Time series data is ubiquitous. Whether it be stock market fluctuations, sensor data recording climate change, or activity in the brain, any signal that changes over time can be described as a time series. Machine learning has emerged as a powerful method for leveraging complexity in data in order to generate predictions and insights into the problem one is trying to solve. This course is an intersection between these two worlds of machine learning and time series data, and covers feature engineering, spectograms, and other advanced techniques in order to classify heartbeat sounds and predict stock prices.

## I. Time Series and Machine Learning Primer
* Intro to the basics of machine learning, time series data, and the intersection between the two.

### Timeseries kinds and applications
* Put simply, a **timeseries** means data that changes over time.
* This can take many different forms; from atmospheric CO2 over time, to the waveform of spoken word, to climate sensor data, the fluctuation of a stock's value over the year, demographic information about a city
* **Timeseries data** consists of at least two things: 
    * One: an array of numbers that represents the data itself.
    * Two: another array that contains a timestamp for each datapoint.
* In other words, each datapoint should have a corresponding time point (whether that be a month, year, hour, or any combination of these). Note: multiple data points may have the same time point

#### Plotting a pandas timeseries

```
import matplotlib.pyploy as plt
fig, ax = plt.subplots(figsize=(12,6))
data.plot('date', 'close', ax=ax)
ax.set(title='AAPL daily closing price')
```
* **The amount of time that passes between timestamps defines the *period* of the timeseries.**
    * This often helps us infer what kind of timeseries we're dealing with.
* One crucial part of machine learning is that we can build a model of the world that formalizes our knowledge of the problem at hand. We can...
    * Predict the future
    * Automate this process
    * can be a critical component of an organization's decision making
    
* We treat timeseries data slightly differently than other types of datasets
    * Timeseries data always change over time, which turns out to be a useful pattern to utilize
    * Using timeseries-specific features lets us see a much richer representation of the raw data.
    
* This course will focus on a simple machine learning pipeline in the context of timeseries data.

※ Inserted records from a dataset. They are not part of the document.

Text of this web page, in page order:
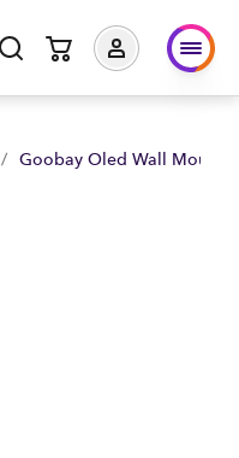
/ Goobay Oled Wall Mount
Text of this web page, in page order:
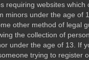
requiring websites which
minors under the age of
other method of legal
the collection of
under the age of 13. If
trying to register
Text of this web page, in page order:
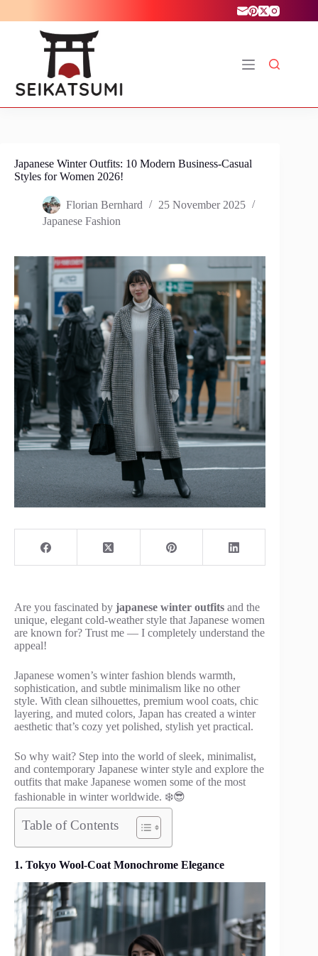
Japanese Winter Outfits: 10 Modern Business-Casual
Styles for Women 2026!
Florian Bernhard
25 November 2025
Japanese Fashion
Are you fascinated by japanese winter outfits and the
unique, elegant cold-weather style that Japanese women
are known for? Trust me — I completely understand the
appeal!
Japanese women’s winter fashion blends warmth,
sophistication, and subtle minimalism like no other
style. With clean silhouettes, premium wool coats, chic
layering, and muted colors, Japan has created a winter
aesthetic that’s cozy yet polished, stylish yet practical.
So why wait? Step into the world of sleek, minimalist,
and contemporary Japanese winter style and explore the
outfits that make Japanese women some of the most
fashionable in winter worldwide. ❄️😎
Table of Contents
1. Tokyo Wool-Coat Monochrome Elegance
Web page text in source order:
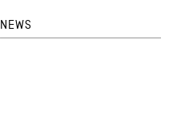
NEWS
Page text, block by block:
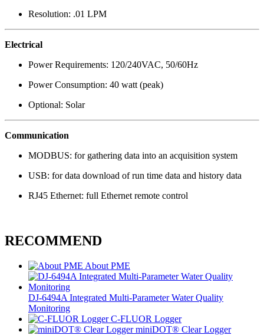
Resolution: .01 LPM
Electrical
Power Requirements: 120/240VAC, 50/60Hz
Power Consumption: 40 watt (peak)
Optional: Solar
Communication
MODBUS: for gathering data into an acquisition system
USB: for data download of run time data and history data
RJ45 Ethernet: full Ethernet remote control
RECOMMEND
About PME
DJ-6494A Integrated Multi-Parameter Water Quality
Monitoring
C-FLUOR Logger
miniDOT® Clear Logger
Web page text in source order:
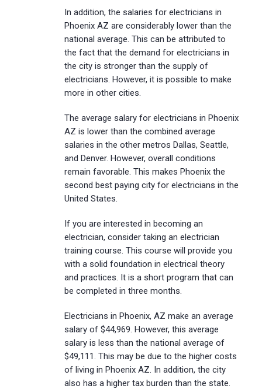
In addition, the salaries for electricians in
Phoenix AZ are considerably lower than the
national average. This can be attributed to
the fact that the demand for electricians in
the city is stronger than the supply of
electricians. However, it is possible to make
more in other cities.
The average salary for electricians in Phoenix
AZ is lower than the combined average
salaries in the other metros Dallas, Seattle,
and Denver. However, overall conditions
remain favorable. This makes Phoenix the
second best paying city for electricians in the
United States.
If you are interested in becoming an
electrician, consider taking an electrician
training course. This course will provide you
with a solid foundation in electrical theory
and practices. It is a short program that can
be completed in three months.
Electricians in Phoenix, AZ make an average
salary of $44,969. However, this average
salary is less than the national average of
$49,111. This may be due to the higher costs
of living in Phoenix AZ. In addition, the city
also has a higher tax burden than the state.
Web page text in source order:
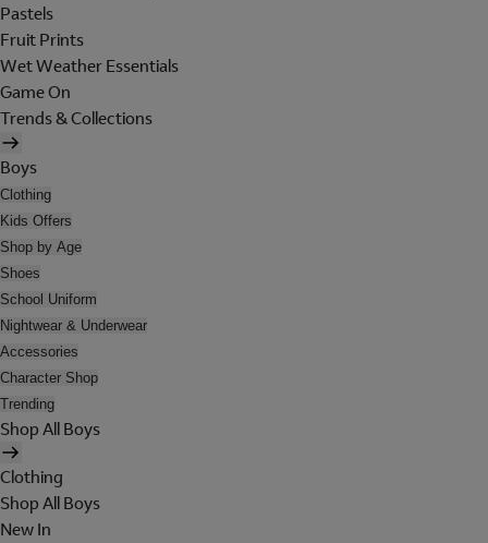
Pastels
Fruit Prints
Wet Weather Essentials
Game On
Trends & Collections
Boys
Clothing
Kids Offers
Shop by Age
Shoes
School Uniform
Nightwear & Underwear
Accessories
Character Shop
Trending
Shop All Boys
Clothing
Shop All Boys
New In
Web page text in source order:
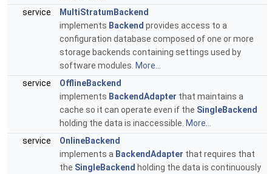
service
MultiStratumBackend
implements Backend provides access to a
configuration database composed of one or more
storage backends containing settings used by
software modules. More...
service
OfflineBackend
implements BackendAdapter that maintains a
cache so it can operate even if the SingleBackend
holding the data is inaccessible. More...
service
OnlineBackend
implements a BackendAdapter that requires that
the SingleBackend holding the data is continuously
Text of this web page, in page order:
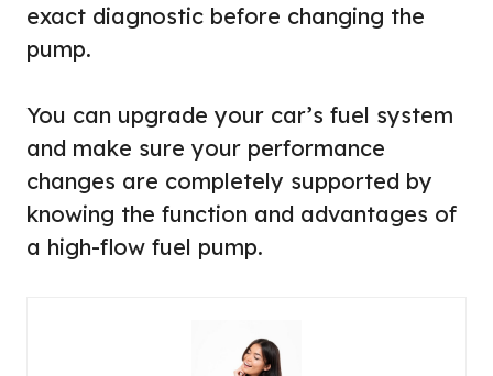
exact diagnostic before changing the
pump.
You can upgrade your car’s fuel system
and make sure your performance
changes are completely supported by
knowing the function and advantages of
a high-flow fuel pump.
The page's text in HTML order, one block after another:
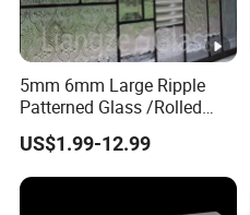
5mm 6mm Large Ripple
Patterned Glass /Rolled
Glass for Window/Door
US$1.99-12.99
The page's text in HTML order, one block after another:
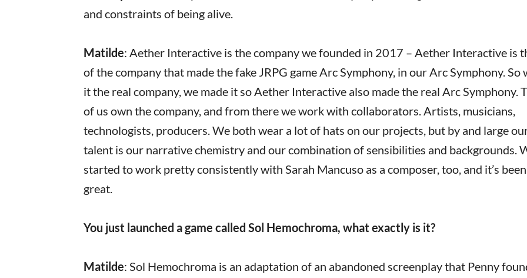
and constraints of being alive.
Matilde: Aether Interactive is the company we founded in 2017 – Aether Interactive is
of the company that made the fake JRPG game Arc Symphony, in our Arc Symphony. So
it the real company, we made it so Aether Interactive also made the real Arc Symphony.
of us own the company, and from there we work with collaborators. Artists, musicians,
technologists, producers. We both wear a lot of hats on our projects, but by and large
talent is our narrative chemistry and our combination of sensibilities and backgrounds.
started to work pretty consistently with Sarah Mancuso as a composer, too, and it’s
great.
You just launched a game called Sol Hemochroma, what exactly is it?
Matilde: Sol Hemochroma is an adaptation of an abandoned screenplay that Penny
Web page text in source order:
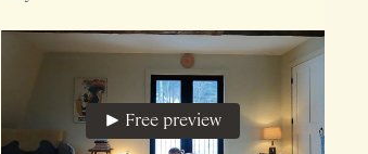
Free preview
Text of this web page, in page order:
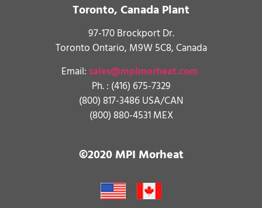
Toronto, Canada Plant
97-170 Brockport Dr.
Toronto Ontario, M9W 5C8, Canada
Email: sales@mpimorheat.com
Ph. : (416) 675-7329
(800) 817-3486 USA/CAN
(800) 880-4531 MEX
©2020 MPI Morheat
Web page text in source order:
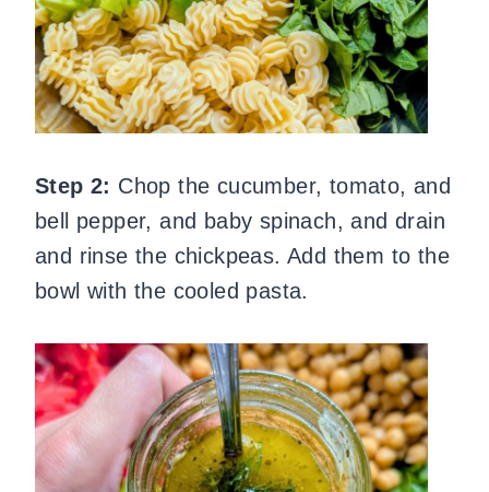
Step 2: Chop the cucumber, tomato, and
bell pepper, and baby spinach, and drain
and rinse the chickpeas. Add them to the
bowl with the cooled pasta.
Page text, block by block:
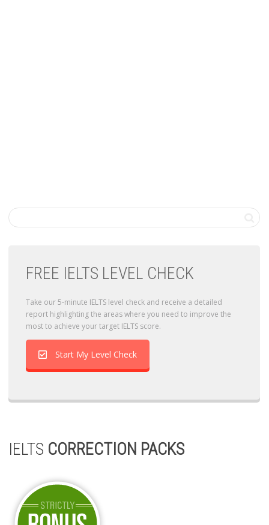
FREE IELTS LEVEL CHECK
Take our 5-minute IELTS level check and receive a detailed
report highlighting the areas where you need to improve the
most to achieve your target IELTS score.
Start My Level Check
IELTS CORRECTION PACKS
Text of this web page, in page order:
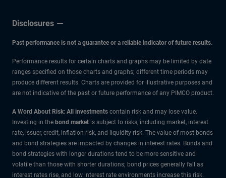
Disclosures
Past performance is not a guarantee or a reliable indicator of future results.
Performance results for certain charts and graphs may be limited by date
ranges specified on those charts and graphs; different time periods may
produce different results. Charts are provided for illustrative purposes and
are not indicative of the past or future performance of any PIMCO product.
A Word About Risk: All investments contain risk and may lose value.
Investing in the bond market is subject to risks, including market, interest
rate, issuer, credit, inflation risk, and liquidity risk. The value of most bonds
and bond strategies are impacted by changes in interest rates. Bonds and
bond strategies with longer durations tend to be more sensitive and
volatile than those with shorter durations; bond prices generally fall as
interest rates rise, and low interest rate environments increase this risk.
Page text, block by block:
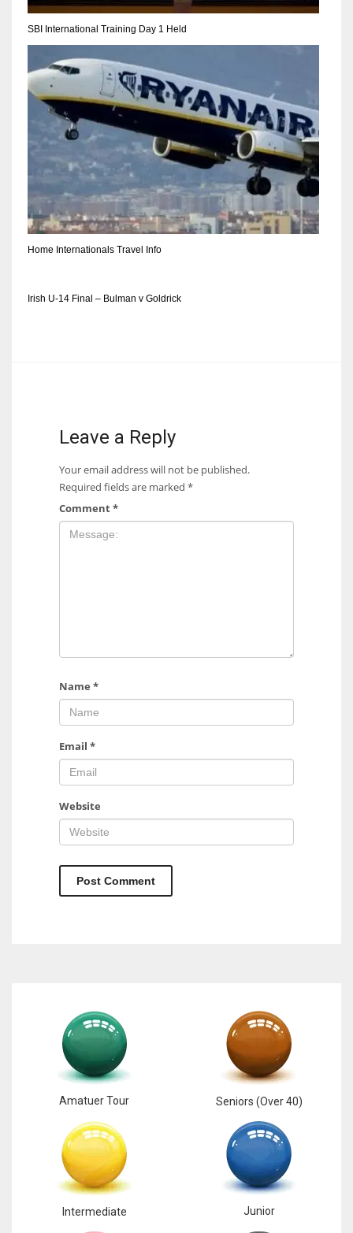
34
MIN
DEN
24
PIT
MIA
WSH
SBI International Training Day 1 Held
Home Internationals Travel Info
Irish U-14 Final – Bulman v Goldrick
Leave a Reply
Your email address will not be published.
Required fields are marked *
Comment*
Name *
Email *
Website
Amatuer Tour Seniors (Over 40)
Intermediate Junior
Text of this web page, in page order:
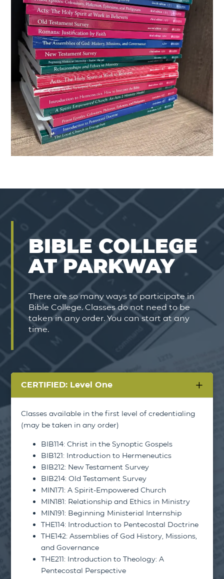
BIBLE COLLEGE
AT PARKWAY
There are so many ways to participate in
Bible College. Classes do not need to be
taken in any order. You can start at any
time.
CERTIFIED: Level One
Classes available in the first level of credentialing
(may be taken in any order)
BIB114: Christ in the Synoptic Gospels
BIB121: Introduction to Hermeneutics
BIB212: New Testament Survey
BIB214: Old Testament Survey
MIN171: A Spirit-Empowered Church
MIN181: Relationship and Ethics in Ministry
MIN191: Beginning Ministerial Internship
THE114: Introduction to Pentecostal Doctrine
THE142: Assemblies of God History, Missions,
and Governance
THE211: Introduction to Theology: A
Pentecostal Perspective
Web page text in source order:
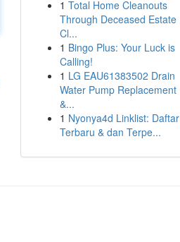
1 Total Home Cleanouts
Through Deceased Estate
Cl...
1 Bingo Plus: Your Luck is
Calling!
1 LG EAU61383502 Drain
Water Pump Replacement
&...
1 Nyonya4d Linklist: Daftar
Terbaru & dan Terpe...
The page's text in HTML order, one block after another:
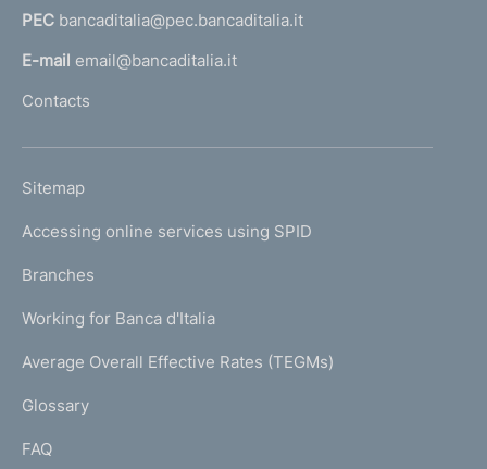
a
l
m
e
a
g
)
PEC bancaditalia@pec.bancaditalia.it
E-mail email@bancaditalia.it
Contacts
L
N
K
T
I
I
Sitemap
Accessing online services using SPID
Branches
Working for Banca d'Italia
Average Overall Effective Rates (TEGMs)
Glossary
FAQ
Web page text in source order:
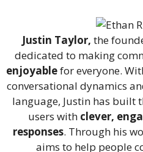
Justin Taylor, the
dedicated to making
enjoyablefor everyone.
conversational dynamics
language, Justin has built
users with clever,
responses. Through his
aims to help people
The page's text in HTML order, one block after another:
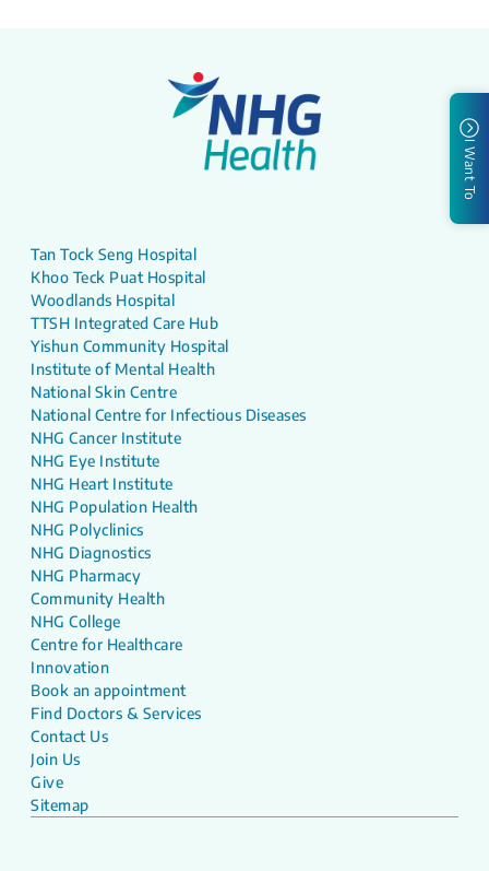
I Want To
Tan Tock Seng Hospital
Khoo Teck Puat Hospital
Woodlands Hospital
TTSH Integrated Care Hub
Yishun Community Hospital
Institute of Mental Health
National Skin Centre
National Centre for Infectious Diseases
NHG Cancer Institute
NHG Eye Institute
NHG Heart Institute
NHG Population Health
NHG Polyclinics
NHG Diagnostics
NHG Pharmacy
Community Health
NHG College
Centre for Healthcare
Innovation
Book an appointment
Find Doctors & Services
Contact Us
Join Us
Give
Sitemap

* **A machine learning pipeline:**
    * Feature extraction: What kind of special features leverage a signal that changes over time?
    * Model fitting: What kinds of models are suitable for asking questions with timeseries data?
    * Prediction and Validation: How can we validate a model that uses timeseries data? What considerations must we make because it changes in time?

```
# Plot the time series in each dataset
fig, axs = plt.subplots(2, 1, figsize=(5, 10))
data.iloc[:1000].plot(y='data_values', ax=axs[0])
data2.iloc[:1000].plot(y='data_values', ax=axs[1])
plt.show()
```

```
# Plot the time series in each dataset
fig, axs = plt.subplots(2, 1, figsize=(5, 10))
data.iloc[:1000].plot(x='time', y='data_values', ax=axs[0])
data2.iloc[:1000].plot(x='time', y='data_values', ax=axs[1])
plt.show()
```

#### Machine Learning Basics
* Always begin by looking at your data:
    * `array.shape`
    * `array[:3]`
    * `dataframe.head()`
    * `dataframe.info()`
    * `dataframe.describe()`
* It is also crucial to visualize your data:

```
# Using matplotlib
fig, ax = plt.subplots()
ax.plot(...)

# Using pandas
fig, ax = plt.subplots()
df.plot(..., ax=ax)
```
* The proper visualization will depend on the kind of data you've got, though histograms and scatterplots are a good place to start.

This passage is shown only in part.